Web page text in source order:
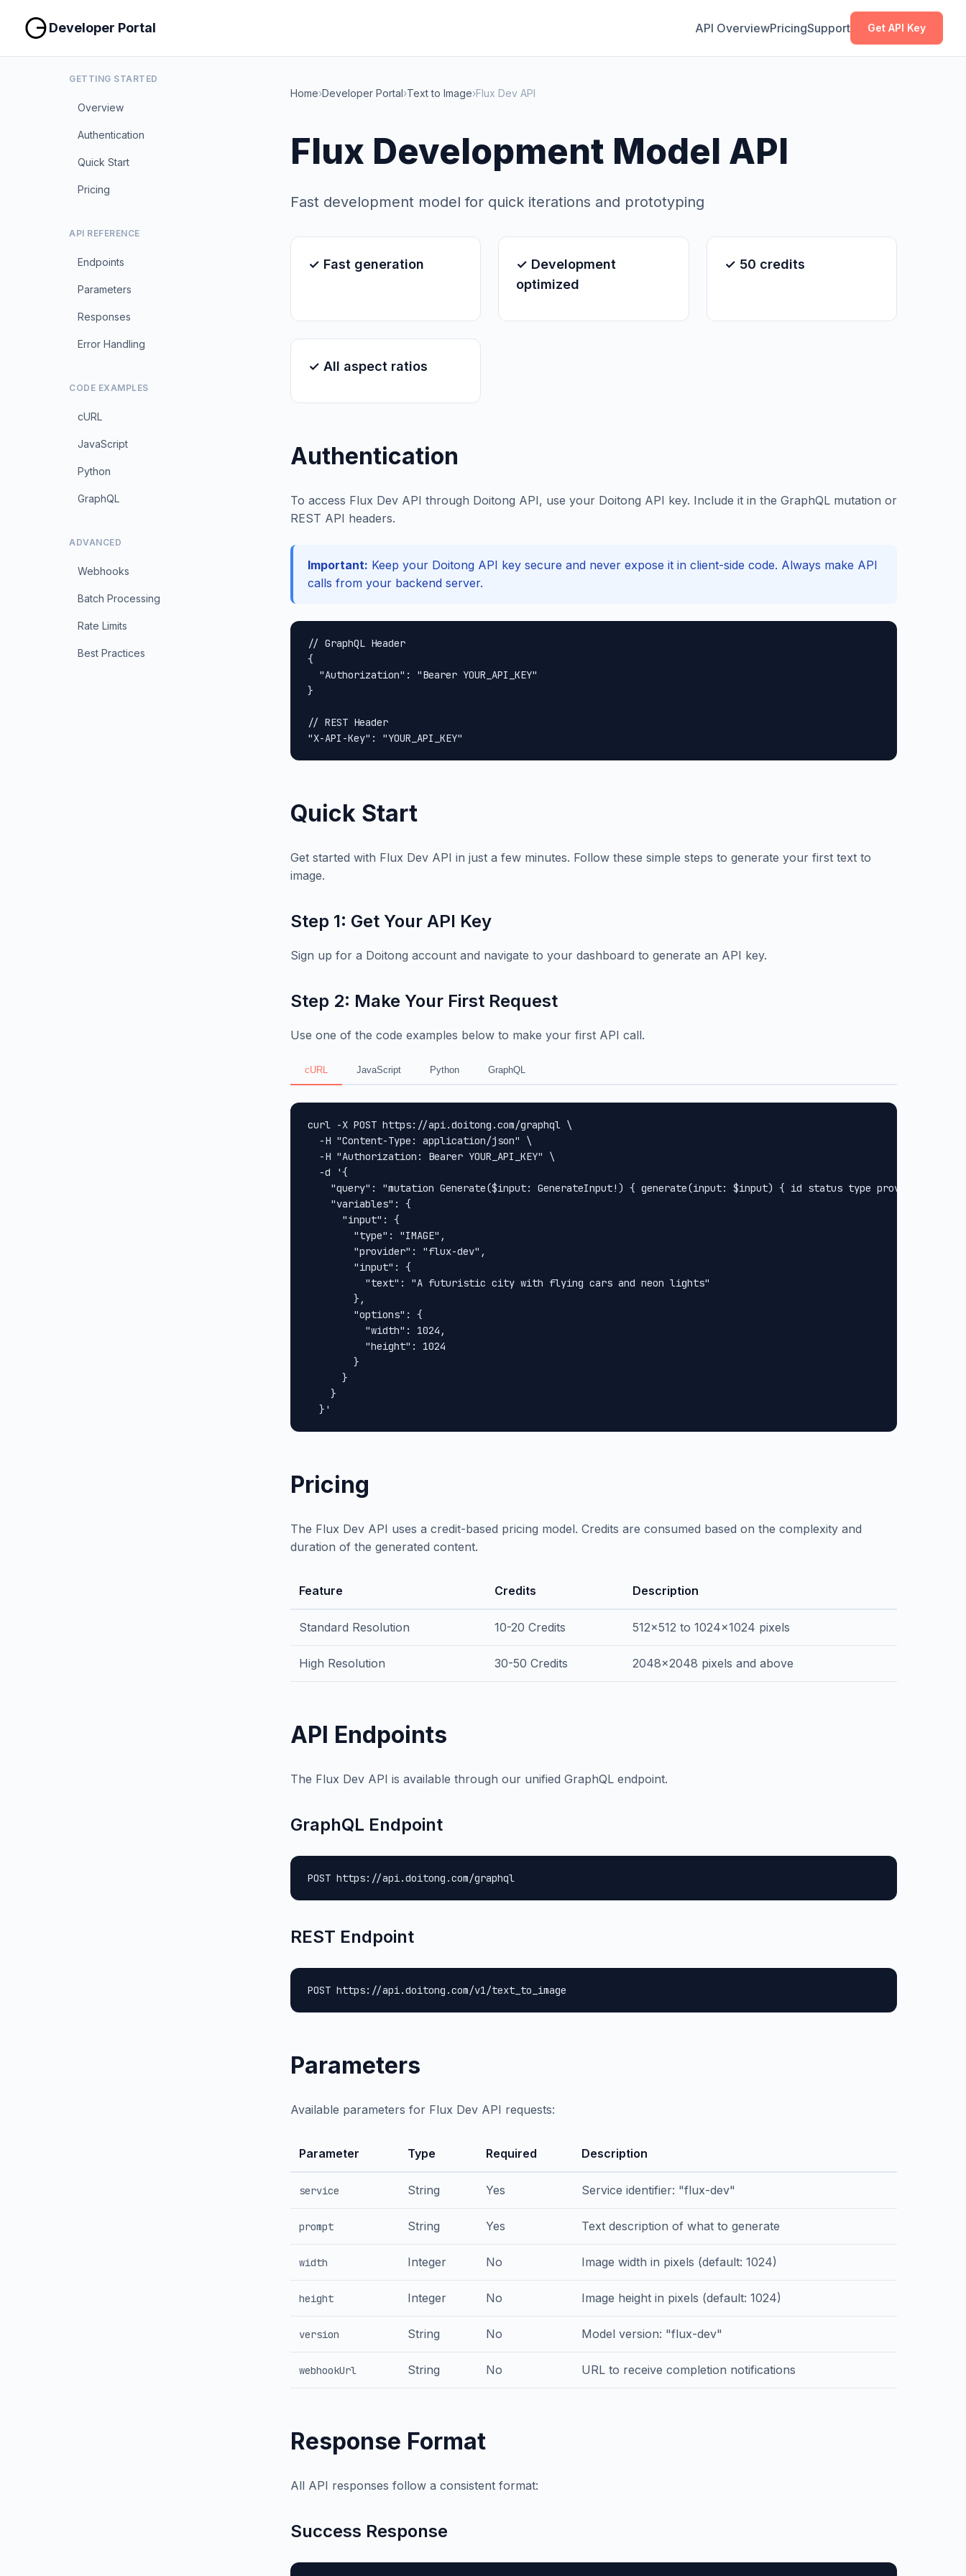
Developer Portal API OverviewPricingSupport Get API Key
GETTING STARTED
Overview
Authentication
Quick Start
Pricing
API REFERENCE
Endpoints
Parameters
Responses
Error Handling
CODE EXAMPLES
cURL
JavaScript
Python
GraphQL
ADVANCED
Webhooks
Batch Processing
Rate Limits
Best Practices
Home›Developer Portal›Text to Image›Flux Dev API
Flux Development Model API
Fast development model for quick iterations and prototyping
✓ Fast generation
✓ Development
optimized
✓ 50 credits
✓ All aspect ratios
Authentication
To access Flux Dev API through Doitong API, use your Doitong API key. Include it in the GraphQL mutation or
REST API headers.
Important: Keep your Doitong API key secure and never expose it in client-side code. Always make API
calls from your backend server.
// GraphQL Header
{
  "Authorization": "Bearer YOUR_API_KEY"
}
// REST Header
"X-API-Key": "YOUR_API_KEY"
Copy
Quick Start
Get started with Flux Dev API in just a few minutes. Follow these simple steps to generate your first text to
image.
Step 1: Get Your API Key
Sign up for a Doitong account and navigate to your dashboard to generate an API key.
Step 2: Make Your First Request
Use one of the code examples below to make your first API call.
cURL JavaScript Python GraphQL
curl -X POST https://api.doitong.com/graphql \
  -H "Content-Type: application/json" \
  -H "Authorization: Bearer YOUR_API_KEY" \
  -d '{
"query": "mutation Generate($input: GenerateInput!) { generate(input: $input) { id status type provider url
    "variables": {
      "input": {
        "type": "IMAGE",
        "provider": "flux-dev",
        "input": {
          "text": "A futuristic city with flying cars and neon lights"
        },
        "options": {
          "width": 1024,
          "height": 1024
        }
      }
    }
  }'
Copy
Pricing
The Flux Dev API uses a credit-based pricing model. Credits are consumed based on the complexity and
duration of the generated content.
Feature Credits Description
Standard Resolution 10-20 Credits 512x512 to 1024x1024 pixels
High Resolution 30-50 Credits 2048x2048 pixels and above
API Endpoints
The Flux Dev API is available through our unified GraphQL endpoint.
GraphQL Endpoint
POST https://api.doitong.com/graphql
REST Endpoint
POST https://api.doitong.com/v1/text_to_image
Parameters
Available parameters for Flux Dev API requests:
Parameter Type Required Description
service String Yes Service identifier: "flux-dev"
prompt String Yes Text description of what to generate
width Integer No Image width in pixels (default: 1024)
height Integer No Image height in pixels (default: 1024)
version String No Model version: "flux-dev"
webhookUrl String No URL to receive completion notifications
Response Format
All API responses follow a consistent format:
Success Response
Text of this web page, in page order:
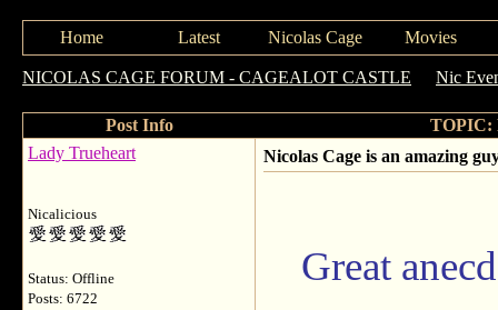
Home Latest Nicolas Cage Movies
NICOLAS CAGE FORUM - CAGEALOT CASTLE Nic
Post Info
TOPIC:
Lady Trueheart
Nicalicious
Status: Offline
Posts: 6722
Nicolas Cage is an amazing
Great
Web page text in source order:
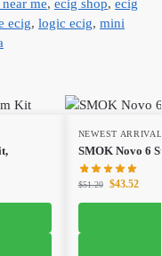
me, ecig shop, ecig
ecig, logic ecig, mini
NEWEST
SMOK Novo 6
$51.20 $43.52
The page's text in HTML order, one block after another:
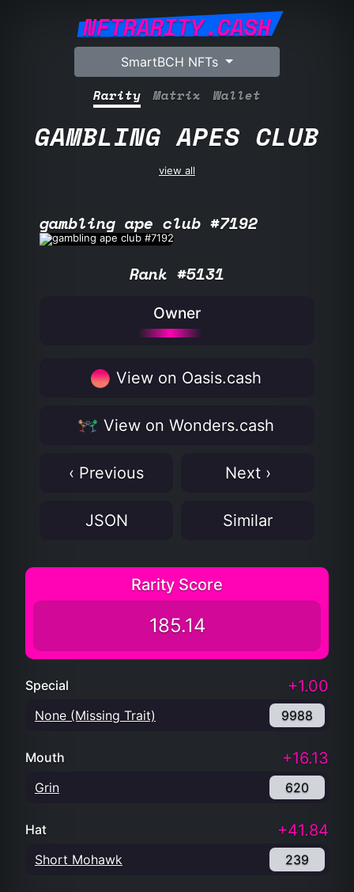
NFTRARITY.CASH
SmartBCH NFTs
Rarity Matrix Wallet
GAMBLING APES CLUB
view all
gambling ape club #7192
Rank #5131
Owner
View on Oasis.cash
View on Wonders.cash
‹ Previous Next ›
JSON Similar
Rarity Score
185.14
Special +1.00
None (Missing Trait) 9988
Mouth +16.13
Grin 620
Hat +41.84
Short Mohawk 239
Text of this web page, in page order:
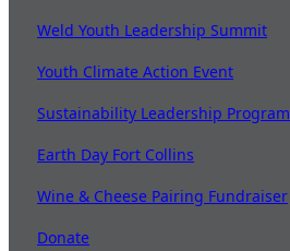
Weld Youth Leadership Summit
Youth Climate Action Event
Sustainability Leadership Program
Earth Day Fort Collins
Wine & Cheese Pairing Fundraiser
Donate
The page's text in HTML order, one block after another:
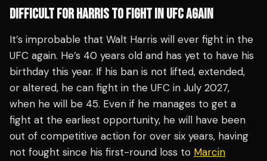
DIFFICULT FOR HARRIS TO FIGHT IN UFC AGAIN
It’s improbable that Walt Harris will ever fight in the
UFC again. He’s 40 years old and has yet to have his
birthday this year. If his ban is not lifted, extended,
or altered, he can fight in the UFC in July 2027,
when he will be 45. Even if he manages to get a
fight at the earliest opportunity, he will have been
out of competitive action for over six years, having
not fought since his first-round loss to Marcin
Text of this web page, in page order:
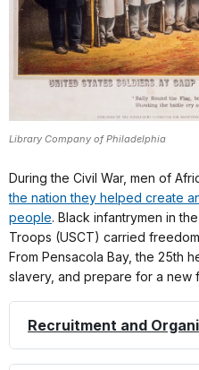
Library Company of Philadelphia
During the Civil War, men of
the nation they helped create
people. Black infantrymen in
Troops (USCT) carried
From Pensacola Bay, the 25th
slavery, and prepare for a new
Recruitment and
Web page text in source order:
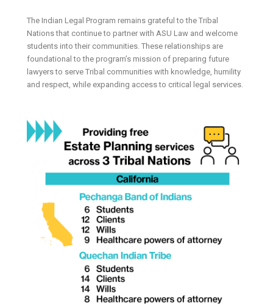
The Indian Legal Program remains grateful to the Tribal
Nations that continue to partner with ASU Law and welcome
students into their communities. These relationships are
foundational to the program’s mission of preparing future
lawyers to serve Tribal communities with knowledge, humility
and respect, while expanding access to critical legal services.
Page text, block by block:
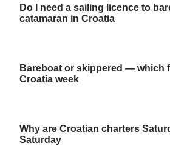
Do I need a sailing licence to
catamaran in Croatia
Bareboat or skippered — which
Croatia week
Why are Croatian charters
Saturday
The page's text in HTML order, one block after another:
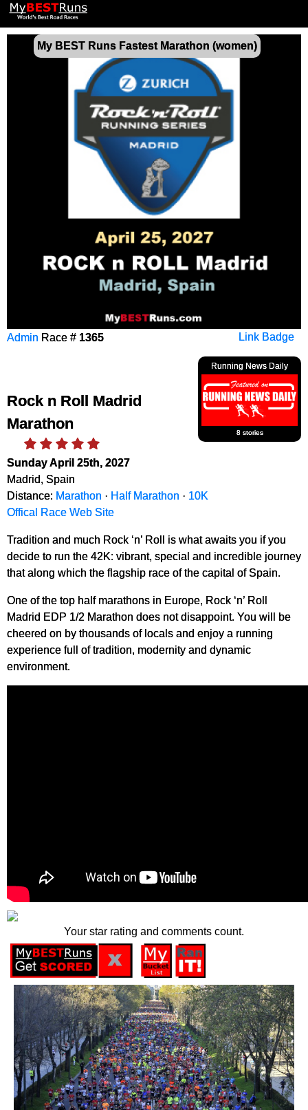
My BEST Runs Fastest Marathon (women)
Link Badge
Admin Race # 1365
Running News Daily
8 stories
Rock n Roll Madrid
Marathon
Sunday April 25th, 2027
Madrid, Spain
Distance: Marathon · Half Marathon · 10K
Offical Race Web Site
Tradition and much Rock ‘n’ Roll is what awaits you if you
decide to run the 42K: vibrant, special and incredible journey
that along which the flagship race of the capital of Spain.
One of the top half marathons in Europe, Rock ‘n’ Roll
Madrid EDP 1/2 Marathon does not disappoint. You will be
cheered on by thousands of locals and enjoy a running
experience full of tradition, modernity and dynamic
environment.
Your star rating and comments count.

▶ HOW TO COMPLETE THIS TASK
The records are given above. Copy each line in them that holds "years".

▶ THE ANSWER
UFC again. He’s 40 years old and has yet to have his
out of competitive action for over six years, having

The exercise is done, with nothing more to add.